- _EXERCISE OBJECTIVE_
The stretch from the line with "с автобусом, который после удара" through the line with "На Харьковщине пьяный" in the records below: write it out exactly, and nothing else.

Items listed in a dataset
⁂

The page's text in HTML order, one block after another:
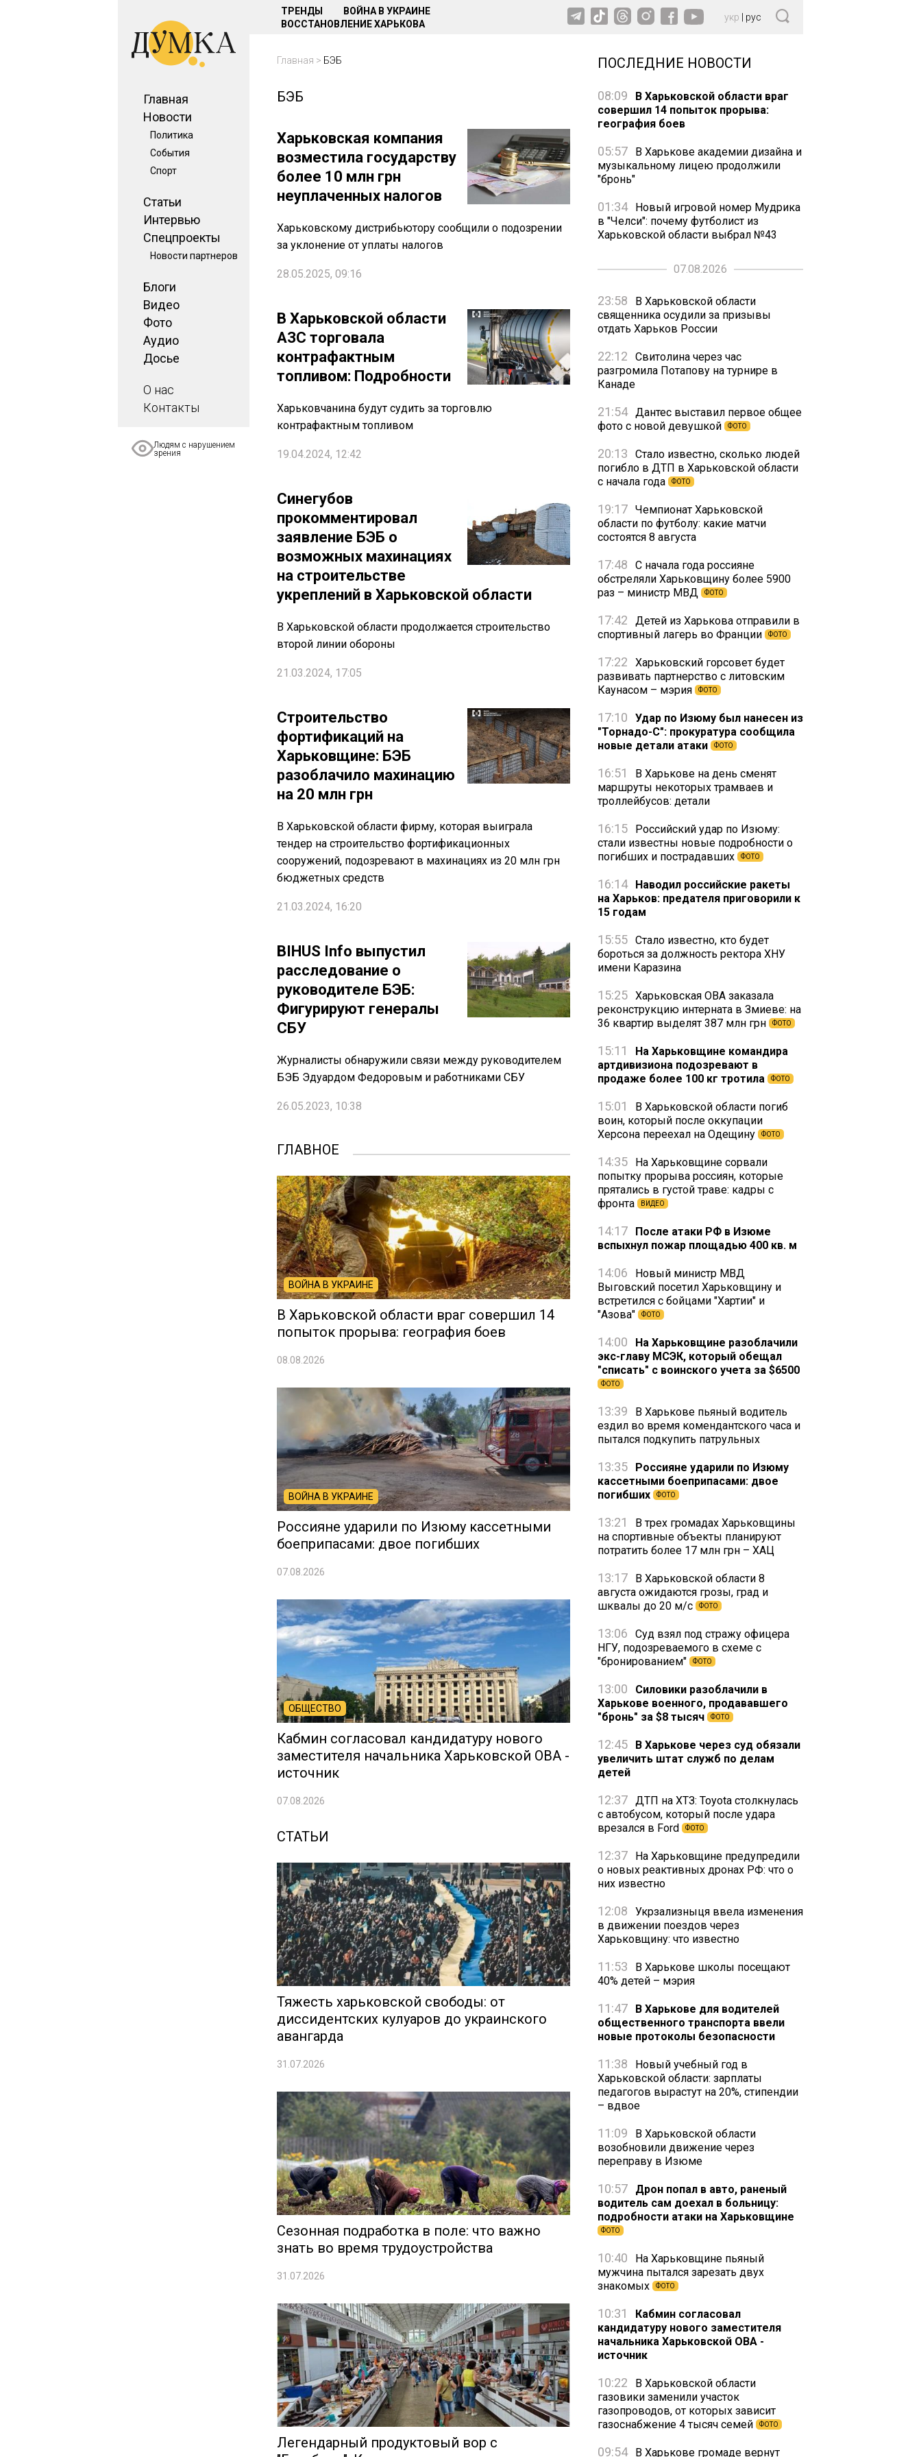
Главная
Новости
Политика
События
Спорт
Статьи
Интервью
Спецпроекты
Новости партнеров
Блоги
Видео
Фото
Аудио
Досье
О нас
Контакты
Людям с нарушением
зрения
ТРЕНДЫ
ВОЙНА В УКРАИНЕ
ВОССТАНОВЛЕНИЕ ХАРЬКОВА
укр рус
Главная > БЭБ
БЭБ
Харьковская компания
возместила государству
более 10 млн грн
неуплаченных налогов
Харьковскому дистрибьютору сообщили о подозрении
за уклонение от уплаты налогов
28.05.2025, 09:16
В Харьковской области
АЗС торговала
контрафактным
топливом: Подробности
Харьковчанина будут судить за торговлю
контрафактным топливом
19.04.2024, 12:42
Синегубов
прокомментировал
заявление БЭБ о
возможных махинациях
на строительстве
укреплений в Харьковской области
В Харьковской области продолжается строительство
второй линии обороны
21.03.2024, 17:05
Строительство
фортификаций на
Харьковщине: БЭБ
разоблачило махинацию
на 20 млн грн
В Харьковской области фирму, которая выиграла
тендер на строительство фортификационных
сооружений, подозревают в махинациях из 20 млн грн
бюджетных средств
21.03.2024, 16:20
BIHUS Info выпустил
расследование о
руководителе БЭБ:
Фигурируют генералы
СБУ
Журналисты обнаружили связи между руководителем
БЭБ Эдуардом Федоровым и работниками СБУ
26.05.2023, 10:38
ГЛАВНОЕ
ВОЙНА В УКРАИНЕ
В Харьковской области враг совершил 14
попыток прорыва: география боев
08.08.2026
ВОЙНА В УКРАИНЕ
Россияне ударили по Изюму кассетными
боеприпасами: двое погибших
07.08.2026
ОБЩЕСТВО
Кабмин согласовал кандидатуру нового
заместителя начальника Харьковской ОВА -
источник
07.08.2026
СТАТЬИ
Тяжесть харьковской свободы: от
диссидентских кулуаров до украинского
авангарда
31.07.2026
Сезонная подработка в поле: что важно
знать во время трудоустройства
31.07.2026
Легендарный продуктовый вор с
ПОСЛЕДНИЕ НОВОСТИ
08:09
В Харьковской области враг
совершил 14 попыток прорыва:
география боев
05:57
В Харькове академии дизайна и
музыкальному лицею продолжили
"бронь"
01:34
Новый игровой номер Мудрика
в "Челси": почему футболист из
Харьковской области выбрал №43
07.08.2026
23:58
В Харьковской области
священника осудили за призывы
отдать Харьков России
22:12
Свитолина через час
разгромила Потапову на турнире в
Канаде
21:54 Дантес выставил первое общее
фото с новой девушкой
ФОТО
20:13
Стало известно, сколько людей
погибло в ДТП в Харьковской области
с начала года
ФОТО
19:17 Чемпионат Харьковской
области по футболу: какие матчи
состоятся 8 августа
17:48
С начала года россияне
обстреляли Харьковщину более 5900
раз – министр МВД
ФОТО
17:42
Детей из Харькова отправили в
спортивный лагерь во Франции
ФОТО
17:22
Харьковский горсовет будет
развивать партнерство с литовским
Каунасом – мэрия
ФОТО
17:10
Удар по Изюму был нанесен из
"Торнадо-С": прокуратура сообщила
новые детали атаки
ФОТО
16:51
В Харькове на день сменят
маршруты некоторых трамваев и
троллейбусов: детали
16:15
Российский удар по Изюму:
стали известны новые подробности о
погибших и пострадавших
ФОТО
16:14
Наводил российские ракеты
на Харьков: предателя приговорили к
15 годам
15:55 Стало известно, кто будет
бороться за должность ректора ХНУ
имени Каразина
15:25 Харьковская ОВА заказала
реконструкцию интерната в Змиеве: на
36 квартир выделят 387 млн грн
ФОТО
15:11
На Харьковщине командира
артдивизиона подозревают в
продаже более 100 кг тротила
ФОТО
15:01
В Харьковской области погиб
воин, который после оккупации
Херсона переехал на Одещину
ФОТО
14:35
На Харьковщине сорвали
попытку прорыва россиян, которые
прятались в густой траве: кадры с
фронта
ВИДЕО
14:17
После атаки РФ в Изюме
вспыхнул пожар площадью 400 кв. м
14:06
Новый министр МВД
Выговский посетил Харьковщину и
встретился с бойцами "Хартии" и
"Азова"
ФОТО
14:00
На Харьковщине разоблачили
экс-главу МСЭК, который обещал
"списать" с воинского учета за $6500
ФОТО
13:39
В Харькове пьяный водитель
ездил во время комендантского часа и
пытался подкупить патрульных
13:35
Россияне ударили по Изюму
кассетными боеприпасами: двое
погибших
ФОТО
13:21
В трех громадах Харьковщины
на спортивные объекты планируют
потратить более 17 млн грн – ХАЦ
13:17
В Харьковской области 8
августа ожидаются грозы, град и
шквалы до 20 м/с
ФОТО
13:06
Суд взял под стражу офицера
НГУ, подозреваемого в схеме с
"бронированием"
ФОТО
13:00
Силовики разоблачили в
Харькове военного, продававшего
"бронь" за $8 тысяч
ФОТО
12:45
В Харькове через суд обязали
увеличить штат служб по делам
детей
12:37 ДТП на ХТЗ: Toyota столкнулась
с автобусом, который после удара
врезался в Ford
ФОТО
12:37
На Харьковщине предупредили
о новых реактивных дронах РФ: что о
них известно
12:08
Укрзализныця ввела изменения
в движении поездов через
Харьковщину: что известно
11:53
В Харькове школы посещают
40% детей – мэрия
11:47
В Харькове для водителей
общественного транспорта ввели
новые протоколы безопасности
11:38
Новый учебный год в
Харьковской области: зарплаты
педагогов вырастут на 20%, стипендии
– вдвое
11:09
В Харьковской области
возобновили движение через
переправу в Изюме
10:57
Дрон попал в авто, раненый
водитель сам доехал в больницу:
подробности атаки на Харьковщине
ФОТО
10:40
На Харьковщине пьяный
мужчина пытался зарезать двух
знакомых
ФОТО
10:31
Кабмин согласовал
кандидатуру нового заместителя
начальника Харьковской ОВА -
источник
10:22
В Харьковской области
газовики заменили участок
газопроводов, от которых зависит
газоснабжение 4 тысяч семей
ФОТО
09:54 В Харькове громаде вернут
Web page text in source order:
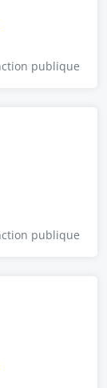
publique
publique
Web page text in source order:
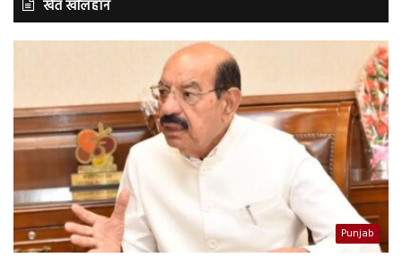
खेत खलिहान
Punjab

⁂

- _REPLY TO THE EXERCISE_
с автобусом, который после удара
врезался в Ford
ФОТО
12:37
На Харьковщине предупредили
о новых реактивных дронах РФ: что о
них известно
12:08
Укрзализныця ввела изменения
в движении поездов через
Харьковщину: что известно
11:53
В Харькове школы посещают
40% детей – мэрия
11:47
В Харькове для водителей
общественного транспорта ввели
новые протоколы безопасности
11:38
Новый учебный год в
Харьковской области: зарплаты
педагогов вырастут на 20%, стипендии
– вдвое
11:09
В Харьковской области
возобновили движение через
переправу в Изюме
10:57
Дрон попал в авто, раненый
водитель сам доехал в больницу:
подробности атаки на Харьковщине
ФОТО
10:40
На Харьковщине пьяный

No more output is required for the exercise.